Actually, any uniform expansion of the Universe, no matter how small, will at large enough distances make the galaxies there - which are locally at rest - recede from us faster than the speed of light. No matter how slow the expansion is, as long as it is uniform everywhere in space!
This is not in violation of any laws of physics; Special Relativity forbids it, but special relativity relies on a Minkowski spacetime geometry which is only a valid approximation locally (kind of like the flat earth approximation is only valid locally). You can think of it like raisins in a rising dough - the expansion of the dough can make two far-away raisins recede from each other at superluminal speed, but nothing can travel from one raisin to another faster than light.
It is important to note that the distance where the Universe recedes from us at light speed is not a horizon. We can see much further than that. This is because the expansion of the Universe is (or rather, has been) slowing down, which means the Hubble sphere is moving outwards. Photons emitted from a region of, say, $2c$, will locally move at $1c$ towards us, which is still receding from us by $1c$. This will bring it into regions that are receding even slower from us, etc., until it gets inside the Hubble Sphere where it will start moving towards us. Therefore, many of the galaxies we see today are moving away from us faster than light - and always have been!
But there is a horizon - or rather, there are two: the particle horizon and the event horizon. The particle horizon is the distance from which light emitted at $t=0$ can have reached us by now. This will continue to grow forever, and is currently around 46 billion light years away. But the particle horizon is being increasingly redshifted, making up a time dilation effect which means that while there is no limit to how far we will be able to see, there is a time limit to how much we can see. At the particle horizon, we can basically only see what happened at $t=0$, Big Bang itself, which in practice means the Cosmic Microwave Background that was emitted around 380.000 years later.

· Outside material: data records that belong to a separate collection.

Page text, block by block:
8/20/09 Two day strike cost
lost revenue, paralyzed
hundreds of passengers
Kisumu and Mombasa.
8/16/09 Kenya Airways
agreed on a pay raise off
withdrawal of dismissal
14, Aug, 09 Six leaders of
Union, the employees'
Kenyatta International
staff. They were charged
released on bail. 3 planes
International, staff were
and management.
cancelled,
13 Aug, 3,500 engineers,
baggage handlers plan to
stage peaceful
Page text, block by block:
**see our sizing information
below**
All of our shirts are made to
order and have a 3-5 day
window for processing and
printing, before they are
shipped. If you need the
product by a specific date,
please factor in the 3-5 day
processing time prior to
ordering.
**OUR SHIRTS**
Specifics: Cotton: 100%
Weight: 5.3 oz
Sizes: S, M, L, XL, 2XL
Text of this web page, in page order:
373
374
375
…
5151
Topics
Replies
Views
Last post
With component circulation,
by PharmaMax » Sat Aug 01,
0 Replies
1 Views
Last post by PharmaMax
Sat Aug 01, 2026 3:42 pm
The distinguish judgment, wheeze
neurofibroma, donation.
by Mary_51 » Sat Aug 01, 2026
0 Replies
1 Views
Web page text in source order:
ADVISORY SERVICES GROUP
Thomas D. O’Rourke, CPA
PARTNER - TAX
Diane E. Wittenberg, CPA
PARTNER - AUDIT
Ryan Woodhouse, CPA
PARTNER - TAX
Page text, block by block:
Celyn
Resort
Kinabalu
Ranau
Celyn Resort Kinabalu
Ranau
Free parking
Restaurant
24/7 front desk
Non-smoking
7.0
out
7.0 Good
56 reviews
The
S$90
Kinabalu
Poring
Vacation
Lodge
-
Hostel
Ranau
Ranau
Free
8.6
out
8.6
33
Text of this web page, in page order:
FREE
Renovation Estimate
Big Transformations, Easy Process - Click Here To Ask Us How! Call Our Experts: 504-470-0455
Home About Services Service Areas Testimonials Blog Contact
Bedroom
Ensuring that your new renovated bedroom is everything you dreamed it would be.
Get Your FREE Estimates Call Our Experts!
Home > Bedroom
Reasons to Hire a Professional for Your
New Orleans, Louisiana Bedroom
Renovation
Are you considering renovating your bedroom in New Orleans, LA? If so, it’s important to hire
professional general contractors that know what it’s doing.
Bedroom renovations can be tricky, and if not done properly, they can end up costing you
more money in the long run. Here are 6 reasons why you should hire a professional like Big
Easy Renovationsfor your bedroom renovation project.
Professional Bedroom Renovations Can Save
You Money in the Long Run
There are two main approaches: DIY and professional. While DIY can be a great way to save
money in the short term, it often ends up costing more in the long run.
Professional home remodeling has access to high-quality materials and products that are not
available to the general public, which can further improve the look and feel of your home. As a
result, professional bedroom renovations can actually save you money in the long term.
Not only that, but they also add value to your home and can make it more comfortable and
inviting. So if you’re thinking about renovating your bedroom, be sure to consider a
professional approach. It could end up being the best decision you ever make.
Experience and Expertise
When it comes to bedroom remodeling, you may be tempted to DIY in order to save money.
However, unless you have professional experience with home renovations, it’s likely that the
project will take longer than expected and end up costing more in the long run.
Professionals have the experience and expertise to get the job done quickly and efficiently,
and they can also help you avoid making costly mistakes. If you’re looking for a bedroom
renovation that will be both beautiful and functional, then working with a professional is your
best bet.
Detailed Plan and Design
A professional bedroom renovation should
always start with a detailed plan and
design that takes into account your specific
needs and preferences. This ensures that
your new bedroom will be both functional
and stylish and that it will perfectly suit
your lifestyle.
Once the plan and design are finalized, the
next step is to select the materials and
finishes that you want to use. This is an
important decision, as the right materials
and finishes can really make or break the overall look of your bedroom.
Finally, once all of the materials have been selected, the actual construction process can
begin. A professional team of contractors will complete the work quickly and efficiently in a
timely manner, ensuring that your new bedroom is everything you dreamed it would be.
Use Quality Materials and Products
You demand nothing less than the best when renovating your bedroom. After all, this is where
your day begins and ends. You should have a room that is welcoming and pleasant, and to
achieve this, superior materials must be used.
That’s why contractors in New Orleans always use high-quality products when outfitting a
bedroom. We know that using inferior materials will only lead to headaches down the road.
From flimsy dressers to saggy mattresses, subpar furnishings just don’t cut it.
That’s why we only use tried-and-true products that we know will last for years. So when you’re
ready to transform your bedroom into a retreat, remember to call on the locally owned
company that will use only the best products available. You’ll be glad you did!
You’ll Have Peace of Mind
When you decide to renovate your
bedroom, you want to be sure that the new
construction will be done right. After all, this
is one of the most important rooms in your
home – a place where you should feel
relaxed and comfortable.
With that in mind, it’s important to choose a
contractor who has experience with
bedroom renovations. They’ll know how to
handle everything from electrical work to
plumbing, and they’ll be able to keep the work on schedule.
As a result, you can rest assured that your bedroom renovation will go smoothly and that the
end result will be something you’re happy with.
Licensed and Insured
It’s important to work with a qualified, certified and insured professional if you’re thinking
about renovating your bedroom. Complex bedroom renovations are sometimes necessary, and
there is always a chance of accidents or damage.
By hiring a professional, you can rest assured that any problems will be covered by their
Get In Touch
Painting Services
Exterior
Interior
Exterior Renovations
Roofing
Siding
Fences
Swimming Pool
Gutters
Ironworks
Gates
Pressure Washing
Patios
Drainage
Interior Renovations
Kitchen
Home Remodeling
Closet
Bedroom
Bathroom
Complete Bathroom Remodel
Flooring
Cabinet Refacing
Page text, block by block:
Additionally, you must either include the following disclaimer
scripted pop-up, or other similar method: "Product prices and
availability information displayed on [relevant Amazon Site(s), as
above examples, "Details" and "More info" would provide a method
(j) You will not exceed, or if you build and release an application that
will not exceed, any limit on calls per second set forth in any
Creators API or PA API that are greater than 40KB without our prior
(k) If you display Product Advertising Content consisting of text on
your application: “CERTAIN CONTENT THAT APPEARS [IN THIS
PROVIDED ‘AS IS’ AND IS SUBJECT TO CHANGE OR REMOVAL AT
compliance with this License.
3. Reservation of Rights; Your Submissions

The time dilation also means there is a limit to where light that is emitted at a certain time, e.g. now, will ever be able to reach us. This limit is called the event horizon, and that one is moving away from us in absolute distance, but getting nearer to us in so called co-moving distance. This means in practice that the horizon is moving outwards slower than the expansion of the Universe, so galaxies near it will "escape" it. What this means isn't that we cannot see these galaxies anymore, but that their history as we see it will slow down and eventually stall as their redshift approaches infinity - comparable to when something falls into a Black Hole. The event horizon would be the same as the Hubble Sphere in Special Relativity, but in General Relativity which governs our Universe, it is not. The event horizon is also (very!) different from our particle horizon.
To sum it up:
- Any uniform expansion will make all of the Universe beyond some distance recede from us faster than light.
- Receding faster than light does not mean it is not observable, the Hubble sphere is not a horizon.
- Galaxies situated between our event horizon and our Hubbls sphere are, and always have been, receding from us faster than light; yet we are fully able to observe them (and do it routinely). As expansion of the Hubble sphere asymptotically catches up with the event horizon, the size of this region approaches zero.